▶ Problem to solve: Every entry should come back exactly as written, minus the pictures.

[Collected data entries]
# # # # # # #

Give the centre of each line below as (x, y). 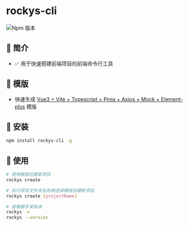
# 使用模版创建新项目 (28, 175)
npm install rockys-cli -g (39, 141)
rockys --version (27, 218)
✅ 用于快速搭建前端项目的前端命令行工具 (64, 64)
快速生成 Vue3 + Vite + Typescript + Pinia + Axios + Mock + (87, 99)
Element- (172, 99)
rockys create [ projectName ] (42, 196)
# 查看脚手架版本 (24, 207)
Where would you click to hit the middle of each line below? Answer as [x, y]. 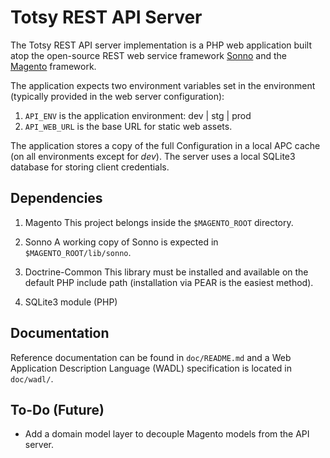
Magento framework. [53, 66]
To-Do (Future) [57, 409]
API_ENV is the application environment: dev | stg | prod [138, 115]
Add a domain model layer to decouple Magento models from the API [167, 434]
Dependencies [56, 198]
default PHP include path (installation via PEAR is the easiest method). [169, 282]
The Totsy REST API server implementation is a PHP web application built [161, 45]
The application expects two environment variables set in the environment [163, 85]
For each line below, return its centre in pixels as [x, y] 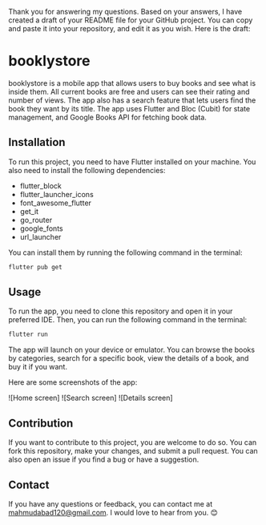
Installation [37, 142]
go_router [36, 220]
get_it [29, 211]
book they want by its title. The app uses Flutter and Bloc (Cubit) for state [129, 108]
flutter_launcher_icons [56, 194]
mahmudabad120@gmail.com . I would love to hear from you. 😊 [113, 512]
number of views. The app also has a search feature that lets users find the [132, 100]
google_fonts [41, 228]
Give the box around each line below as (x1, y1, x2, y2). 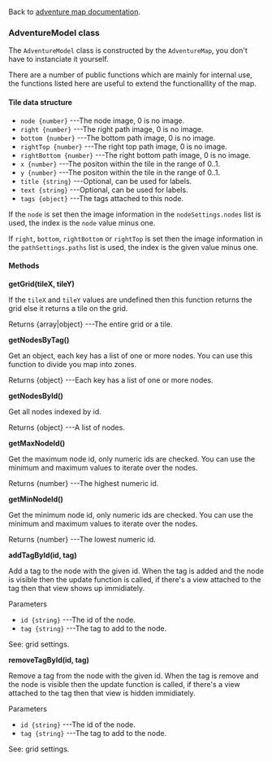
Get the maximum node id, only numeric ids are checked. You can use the (8, 453, 256, 463)
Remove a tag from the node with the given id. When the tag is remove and (8, 671, 259, 681)
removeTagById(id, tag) (8, 655, 89, 664)
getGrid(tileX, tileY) (8, 278, 76, 288)
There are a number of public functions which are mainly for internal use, (8, 70, 253, 80)
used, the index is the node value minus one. (8, 217, 156, 227)
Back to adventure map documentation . (8, 7, 140, 16)
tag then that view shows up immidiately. (8, 583, 145, 593)
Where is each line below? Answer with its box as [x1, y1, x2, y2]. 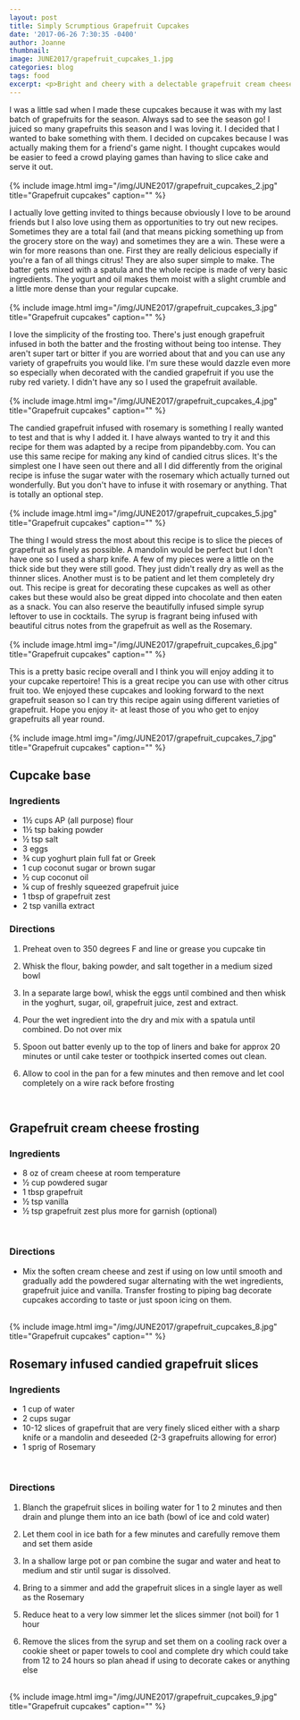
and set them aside [21, 1538, 94, 1548]
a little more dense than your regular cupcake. [9, 283, 179, 293]
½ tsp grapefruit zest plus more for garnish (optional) [21, 1206, 218, 1216]
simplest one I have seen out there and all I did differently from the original [9, 460, 283, 470]
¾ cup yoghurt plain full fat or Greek [21, 853, 156, 864]
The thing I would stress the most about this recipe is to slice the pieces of [9, 534, 283, 546]
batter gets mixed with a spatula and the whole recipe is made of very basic [9, 264, 288, 275]
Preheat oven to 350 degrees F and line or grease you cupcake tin [21, 943, 266, 953]
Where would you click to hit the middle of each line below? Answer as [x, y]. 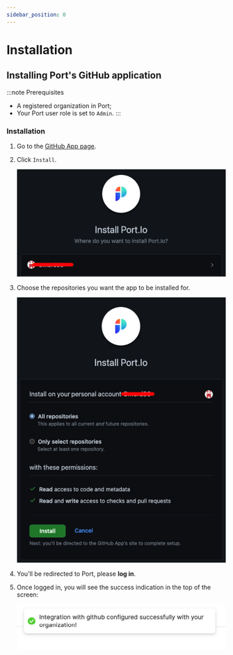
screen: [27, 595]
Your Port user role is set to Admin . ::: [69, 113]
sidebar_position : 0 [37, 15]
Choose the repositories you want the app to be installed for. [103, 288]
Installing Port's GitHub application [84, 75]
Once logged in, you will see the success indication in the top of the [114, 588]
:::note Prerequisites [35, 92]
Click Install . [37, 159]
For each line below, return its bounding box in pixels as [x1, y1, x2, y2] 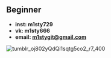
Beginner [6, 5, 42, 15]
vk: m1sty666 [14, 27, 50, 34]
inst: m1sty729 [14, 20, 53, 28]
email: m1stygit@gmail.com [14, 33, 86, 41]
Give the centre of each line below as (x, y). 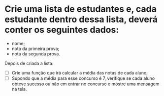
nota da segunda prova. (36, 54)
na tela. (19, 89)
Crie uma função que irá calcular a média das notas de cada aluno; (80, 72)
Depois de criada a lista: (29, 63)
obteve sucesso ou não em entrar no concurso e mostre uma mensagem (85, 84)
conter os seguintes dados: (62, 30)
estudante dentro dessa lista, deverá (81, 19)
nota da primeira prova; (35, 48)
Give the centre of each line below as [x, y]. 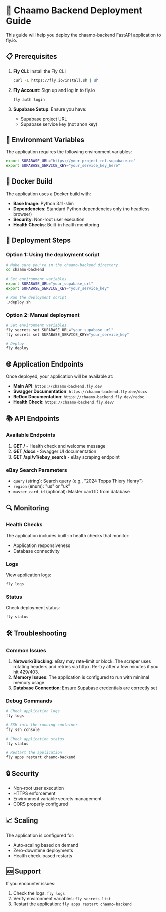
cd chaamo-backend [25, 270]
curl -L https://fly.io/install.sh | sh [56, 80]
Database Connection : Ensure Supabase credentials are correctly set [85, 688]
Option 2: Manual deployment [43, 315]
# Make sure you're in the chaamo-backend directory [62, 265]
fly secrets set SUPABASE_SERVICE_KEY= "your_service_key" [67, 335]
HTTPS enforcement [34, 793]
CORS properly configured [40, 804]
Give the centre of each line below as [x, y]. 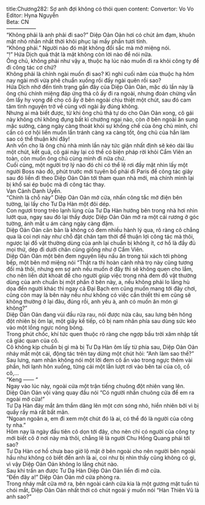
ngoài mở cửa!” [25, 399]
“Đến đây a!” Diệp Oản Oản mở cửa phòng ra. [64, 477]
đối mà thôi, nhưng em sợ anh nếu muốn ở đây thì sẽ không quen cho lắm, [100, 269]
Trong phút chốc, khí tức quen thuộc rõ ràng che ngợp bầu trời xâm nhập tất [102, 334]
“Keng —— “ [22, 380]
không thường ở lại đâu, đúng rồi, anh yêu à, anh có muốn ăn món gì [92, 301]
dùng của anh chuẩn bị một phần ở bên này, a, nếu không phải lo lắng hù [98, 282]
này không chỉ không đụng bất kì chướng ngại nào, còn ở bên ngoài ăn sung [102, 119]
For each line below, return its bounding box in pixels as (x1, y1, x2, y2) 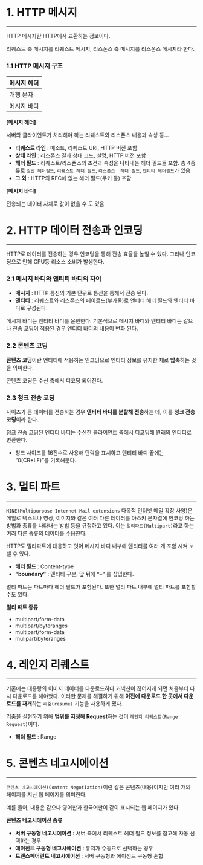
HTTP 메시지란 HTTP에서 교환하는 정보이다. (6, 32, 111, 39)
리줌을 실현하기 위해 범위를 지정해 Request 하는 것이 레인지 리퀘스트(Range (6, 713, 178, 720)
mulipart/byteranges (14, 635, 66, 642)
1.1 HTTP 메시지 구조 (6, 62, 63, 70)
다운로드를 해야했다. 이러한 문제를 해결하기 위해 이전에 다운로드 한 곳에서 (12, 692, 183, 699)
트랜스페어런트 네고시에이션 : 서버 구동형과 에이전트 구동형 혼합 (14, 852, 164, 859)
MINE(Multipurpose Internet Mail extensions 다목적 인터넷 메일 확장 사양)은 (6, 507, 193, 514)
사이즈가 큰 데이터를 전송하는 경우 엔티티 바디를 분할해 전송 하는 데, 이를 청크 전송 (6, 409, 195, 416)
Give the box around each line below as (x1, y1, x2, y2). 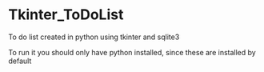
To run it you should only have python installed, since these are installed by (8, 47, 256, 57)
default (8, 56, 32, 66)
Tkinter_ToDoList (8, 6, 124, 24)
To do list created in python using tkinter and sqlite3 (8, 32, 180, 42)
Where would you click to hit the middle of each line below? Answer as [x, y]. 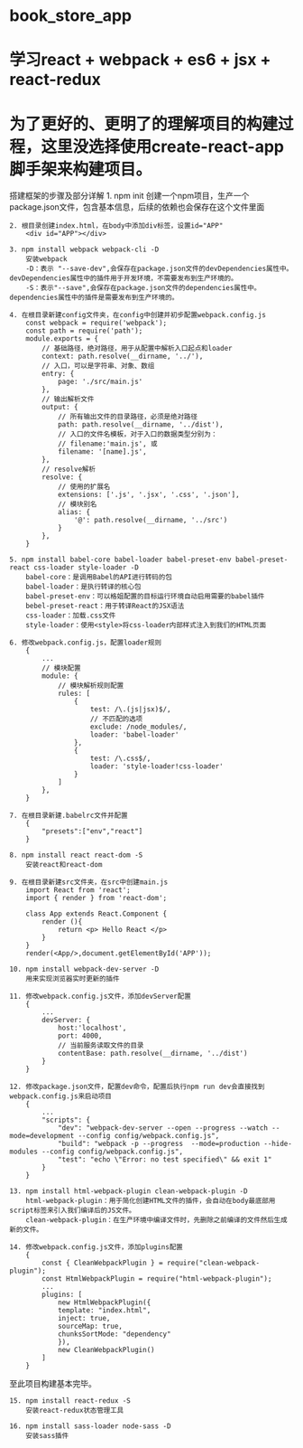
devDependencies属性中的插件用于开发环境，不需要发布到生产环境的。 [124, 278]
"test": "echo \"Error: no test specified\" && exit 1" [165, 1160]
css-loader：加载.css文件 [71, 616]
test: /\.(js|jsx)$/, [130, 710]
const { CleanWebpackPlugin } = [103, 1263]
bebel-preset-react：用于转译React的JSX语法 [105, 606]
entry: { [58, 374]
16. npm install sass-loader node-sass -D [90, 1426]
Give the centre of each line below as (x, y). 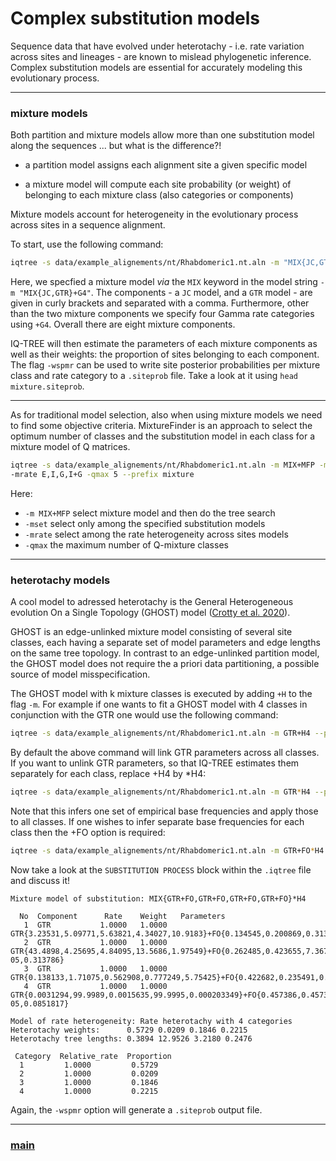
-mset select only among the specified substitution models (145, 523)
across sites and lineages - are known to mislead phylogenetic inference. (161, 56)
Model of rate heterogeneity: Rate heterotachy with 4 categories (151, 1021)
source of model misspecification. (80, 674)
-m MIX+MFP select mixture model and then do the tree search (150, 513)
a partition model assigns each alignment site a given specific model (166, 165)
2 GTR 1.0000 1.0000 (95, 942)
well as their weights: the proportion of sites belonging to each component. (165, 354)
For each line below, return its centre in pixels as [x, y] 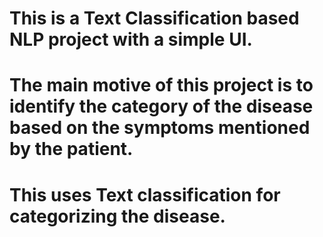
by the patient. [71, 149]
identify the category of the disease [161, 106]
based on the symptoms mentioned [160, 128]
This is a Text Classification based [154, 18]
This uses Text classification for [145, 194]
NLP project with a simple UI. [131, 39]
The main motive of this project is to [161, 85]
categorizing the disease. [117, 216]

# # # # # # #

▶ Result below:
Give the centre of each line below as (x, y). 
# 使用模版创建新项目 (28, 175)
npm install rockys-cli -g (39, 141)
rockys --version (27, 218)
✅ 用于快速搭建前端项目的前端命令行工具 (64, 64)
快速生成 Vue3 + Vite + Typescript + Pinia + Axios + Mock + (87, 99)
Element- (172, 99)
rockys create [ projectName ] (42, 196)
# 查看脚手架版本 (24, 207)
Where would you click to hit the middle of each line below? Answer as [x, y]. 
Magento framework. [53, 66]
To-Do (Future) [57, 409]
API_ENV is the application environment: dev | stg | prod [138, 115]
Add a domain model layer to decouple Magento models from the API [167, 434]
Dependencies [56, 198]
default PHP include path (installation via PEAR is the easiest method). [169, 282]
The Totsy REST API server implementation is a PHP web application built [161, 45]
The application expects two environment variables set in the environment [163, 85]
For each line below, return its centre in pixels as [x, y] 
Installation [37, 142]
go_router [36, 220]
get_it [29, 211]
book they want by its title. The app uses Flutter and Bloc (Cubit) for state [129, 108]
flutter_launcher_icons [56, 194]
mahmudabad120@gmail.com . I would love to hear from you. 😊 [113, 512]
number of views. The app also has a search feature that lets users find the [132, 100]
google_fonts [41, 228]
Give the box around each line below as (x1, y1, x2, y2). 
Get the maximum node id, only numeric ids are checked. You can use the (8, 453, 256, 463)
Remove a tag from the node with the given id. When the tag is remove and (8, 671, 259, 681)
removeTagById(id, tag) (8, 655, 89, 664)
getGrid(tileX, tileY) (8, 278, 76, 288)
There are a number of public functions which are mainly for internal use, (8, 70, 253, 80)
used, the index is the node value minus one. (8, 217, 156, 227)
Back to adventure map documentation . (8, 7, 140, 16)
tag then that view shows up immidiately. (8, 583, 145, 593)
Where is each line below? Answer with its box as [x1, y1, x2, y2]. 
and set them aside [21, 1538, 94, 1548]
a little more dense than your regular cupcake. [9, 283, 179, 293]
½ tsp grapefruit zest plus more for garnish (optional) [21, 1206, 218, 1216]
simplest one I have seen out there and all I did differently from the original [9, 460, 283, 470]
¾ cup yoghurt plain full fat or Greek [21, 853, 156, 864]
The thing I would stress the most about this recipe is to slice the pieces of [9, 534, 283, 546]
batter gets mixed with a spatula and the whole recipe is made of very basic [9, 264, 288, 275]
Preheat oven to 350 degrees F and line or grease you cupcake tin [21, 943, 266, 953]
Where would you click to hit the middle of each line below? Answer as [x, y]. 
screen: [27, 595]
Your Port user role is set to Admin . ::: [69, 113]
sidebar_position : 0 [37, 15]
Choose the repositories you want the app to be installed for. [103, 288]
Installing Port's GitHub application [84, 75]
Once logged in, you will see the success indication in the top of the [114, 588]
:::note Prerequisites [35, 92]
Click Install . [37, 159]
For each line below, return its bounding box in pixels as [x1, y1, x2, y2] 
Beginner [6, 5, 42, 15]
vk: m1sty666 [14, 27, 50, 34]
inst: m1sty729 [14, 20, 53, 28]
email: m1stygit@gmail.com [14, 33, 86, 41]
Give the centre of each line below as (x, y). 
nota da segunda prova. (36, 54)
na tela. (19, 89)
Crie uma função que irá calcular a média das notas de cada aluno; (80, 72)
Depois de criada a lista: (29, 63)
obteve sucesso ou não em entrar no concurso e mostre uma mensagem (85, 84)
conter os seguintes dados: (62, 30)
estudante dentro dessa lista, deverá (81, 19)
nota da primeira prova; (35, 48)
Give the centre of each line below as [x, y]. 
cd chaamo-backend [25, 270]
curl -L https://fly.io/install.sh | sh [56, 80]
Database Connection : Ensure Supabase credentials are correctly set [85, 688]
Option 2: Manual deployment [43, 315]
# Make sure you're in the chaamo-backend directory [62, 265]
fly secrets set SUPABASE_SERVICE_KEY= "your_service_key" [67, 335]
HTTPS enforcement [34, 793]
CORS properly configured [40, 804]
Give the centre of each line below as [x, y]. 
ngoài mở cửa!” [25, 399]
“Đến đây a!” Diệp Oản Oản mở cửa phòng ra. [64, 477]
đối mà thôi, nhưng em sợ anh nếu muốn ở đây thì sẽ không quen cho lắm, [100, 269]
Trong phút chốc, khí tức quen thuộc rõ ràng che ngợp bầu trời xâm nhập tất [102, 334]
“Keng —— “ [22, 380]
không thường ở lại đâu, đúng rồi, anh yêu à, anh có muốn ăn món gì [92, 301]
dùng của anh chuẩn bị một phần ở bên này, a, nếu không phải lo lắng hù [98, 282]
này không chỉ không đụng bất kì chướng ngại nào, còn ở bên ngoài ăn sung [102, 119]
For each line below, return its bounding box in pixels as (x1, y1, x2, y2) 
HTTP 메시지란 HTTP에서 교환하는 정보이다. (6, 32, 111, 39)
리줌을 실현하기 위해 범위를 지정해 Request 하는 것이 레인지 리퀘스트(Range (6, 713, 178, 720)
mulipart/byteranges (14, 635, 66, 642)
1.1 HTTP 메시지 구조 (6, 62, 63, 70)
다운로드를 해야했다. 이러한 문제를 해결하기 위해 이전에 다운로드 한 곳에서 (12, 692, 183, 699)
트랜스페어런트 네고시에이션 : 서버 구동형과 에이전트 구동형 혼합 (14, 852, 164, 859)
MINE(Multipurpose Internet Mail extensions 다목적 인터넷 메일 확장 사양)은 (6, 507, 193, 514)
사이즈가 큰 데이터를 전송하는 경우 엔티티 바디를 분할해 전송 하는 데, 이를 청크 전송 (6, 409, 195, 416)
Give the box around each line below as (x1, y1, x2, y2). 
To run it you should only have python installed, since these are installed by (8, 47, 256, 57)
default (8, 56, 32, 66)
Tkinter_ToDoList (8, 6, 124, 24)
To do list created in python using tkinter and sqlite3 (8, 32, 180, 42)
Where would you click to hit the middle of each line below? Answer as [x, y]. 
devDependencies属性中的插件用于开发环境，不需要发布到生产环境的。 [124, 278]
"test": "echo \"Error: no test specified\" && exit 1" [165, 1160]
css-loader：加载.css文件 [71, 616]
test: /\.(js|jsx)$/, [130, 710]
const { CleanWebpackPlugin } = [103, 1263]
bebel-preset-react：用于转译React的JSX语法 [105, 606]
entry: { [58, 374]
16. npm install sass-loader node-sass -D [90, 1426]
Give the centre of each line below as (x, y). 
-mset select only among the specified substitution models (145, 523)
across sites and lineages - are known to mislead phylogenetic inference. (161, 56)
Model of rate heterogeneity: Rate heterotachy with 4 categories (151, 1021)
source of model misspecification. (80, 674)
-m MIX+MFP select mixture model and then do the tree search (150, 513)
a partition model assigns each alignment site a given specific model (166, 165)
2 GTR 1.0000 1.0000 (95, 942)
well as their weights: the proportion of sites belonging to each component. (165, 354)
For each line below, return its centre in pixels as [x, y] 
by the patient. [71, 149]
identify the category of the disease [161, 106]
based on the symptoms mentioned [160, 128]
This is a Text Classification based [154, 18]
This uses Text classification for [145, 194]
NLP project with a simple UI. [131, 39]
The main motive of this project is to [161, 85]
categorizing the disease. [117, 216]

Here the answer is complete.